Opinion
No. 2019-09827 Index No. 703396/17
01-12-2022
Scott Baron & Associates, P.C., Howard Beach, NY (Andrea R. Palmer of counsel), for appellant. Barry McTiernan & Moore, LLC, New York, NY (Laurel A. Wedinger and David H. Schultz of counsel), for respondent.
Submitted - November 5, 2021
Scott Baron & Associates, P.C., Howard Beach, NY (Andrea R. Palmer of counsel), for appellant.
Barry McTiernan & Moore, LLC, New York, NY (Laurel A. Wedinger and David H. Schultz of counsel), for respondent.
HECTOR D. LASALLE, P.J. COLLEEN D. DUFFY WILLIAM G. FORD DEBORAH A. DOWLING, JJ.
DECISION & ORDER
In an action to recover damages for personal injuries, the plaintiff appeals from an order of the Supreme Court, Queens County (Janice A. Taylor, J.), entered July 18, 2019. The order granted the defendant's motion for summary judgment dismissing the complaint.
ORDERED that the order is reversed, on the law, with costs, and the defendant's motion for summary judgment dismissing the complaint is denied.
In or about March 2017, the plaintiff commenced this action against the defendant to recover damages for personal injuries she alleged she sustained in March 2015 when she slipped and fell on ice in a parking lot owned by the defendant. The plaintiff alleged, among other things, that the defendant was negligent in failing to maintain the parking lot in a reasonably safe condition. Thereafter, the defendant moved for summary judgment dismissing the complaint on the ground that the storm in progress defense barred the plaintiff's claims. In an order entered July 18, 2019, the Supreme Court granted the defendant's motion. The plaintiff appeals.

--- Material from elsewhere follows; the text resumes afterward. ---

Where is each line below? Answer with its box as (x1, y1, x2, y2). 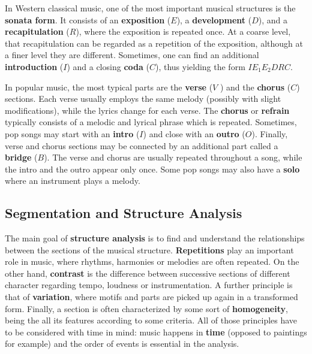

Contrary to the plaintiff's contention, the defendant demonstrated good cause for its delay in making its motion for summary judgment, and the Supreme Court providently exercised its discretion in entertaining the late motion (see CPLR 3212[a]; Chou v A to Z Vending Serv. Corp., 36 A.D.3d 745, 745).
However, the Supreme Court should have denied the defendant's motion, as the defendant failed to establish, prima facie, its entitlement to judgment as a matter of law (see Kearse v 40 Wall St. Holdings Corp., 185 A.D.3d 1015, 1016-1017). Although the defendant submitted evidence, which included, among other things, a weather report authored by its expert meteorologist which established, prima facie, that a storm was ongoing at the time of the plaintiffs fall, the defendant also submitted the transcript of the plaintiffs deposition testimony which raised triable issues of fact as to whether the ice upon which the plaintiff fell was the result of a prior storm, rather than the storm that was then in progress, and whether the defendant had constructive notice of the preexisting condition (see id. at 1016; see e.g. Daniel v East Williston Union Free Sch. Dist, 180 A.D.3d 750, 751-752).
Since the defendant failed to demonstrate its prima facie entitlement to judgment as a matter of law, the sufficiency of the plaintiffs opposition to the motion need not be reached (see Winegrad v New York Univ. Med. Ctr., 64 N.Y.2d 851, 853).
The defendant's remaining contentions are without merit.
Accordingly, the Supreme Court should have denied the defendant's motion for summary judgment dismissing the complaint.
LASALLE, P J., DUFFY, FORD and DOWLING, JJ., concur.